Another study adds weight to the idea that early antibiotic use may increase the risk of developing inflammatory bowel disease (IBD) (J Pediatr 2013; 162: 510-4).
Using a nested case-control design, the authors matched 2377 controls to 294 children with IBD in a population-based database from Manitoba, Canada. Specifically, the authors looked at the frequency of otitis media diagnosis and the likelihood of subsequent IBD. By age 5 years, 89% of IBD cases had at least one diagnosis of otitis media, compared with 82% of the controls.
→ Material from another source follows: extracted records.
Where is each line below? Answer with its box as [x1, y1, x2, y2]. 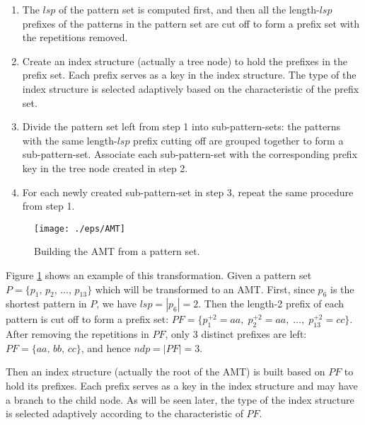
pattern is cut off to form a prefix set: [6, 312, 169, 327]
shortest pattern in [6, 296, 87, 311]
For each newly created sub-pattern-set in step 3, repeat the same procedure [22, 184, 354, 199]
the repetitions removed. [22, 30, 128, 45]
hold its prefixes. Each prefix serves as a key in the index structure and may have [6, 378, 358, 392]
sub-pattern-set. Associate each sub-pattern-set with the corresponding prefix [22, 147, 358, 161]
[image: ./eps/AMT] [34, 223, 125, 234]
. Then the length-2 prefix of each [198, 296, 344, 311]

Despite the high frequency in both groups, the authors determined that individuals with a diagnosis of otitis media before age 5 years were 2.8-fold more likely to be an IBD case.
Some of the strengths of this study included the fact that it was a population-based analysis dating back to 1984 and likely captured almost all pediatric IBD cases (<19 years). Nearly all physicians in Manitoba submit billing claims to a single publicly funded source. Due to the nature of administrative data, this eliminates recall bias.
However, administrative data have several limitations as well. Other confounding conditions may have been present and not identified; this could include family history and autoimmune diseases.
The authors “suspect” that the linkage between otitis media and IBD relates to the usage of antibiotics and subsequent alterations of the intestinal microflora. Otitis media may serve as a “sensitive proxy measure” of antibiotic use. Also, as boys are more frequently treated for otitis media, this may relate to the generally higher incidence of pediatric IBD in males.
For anyone interested in the association between antibiotic exposure and IBD, this study is useful and provides a number of references as well.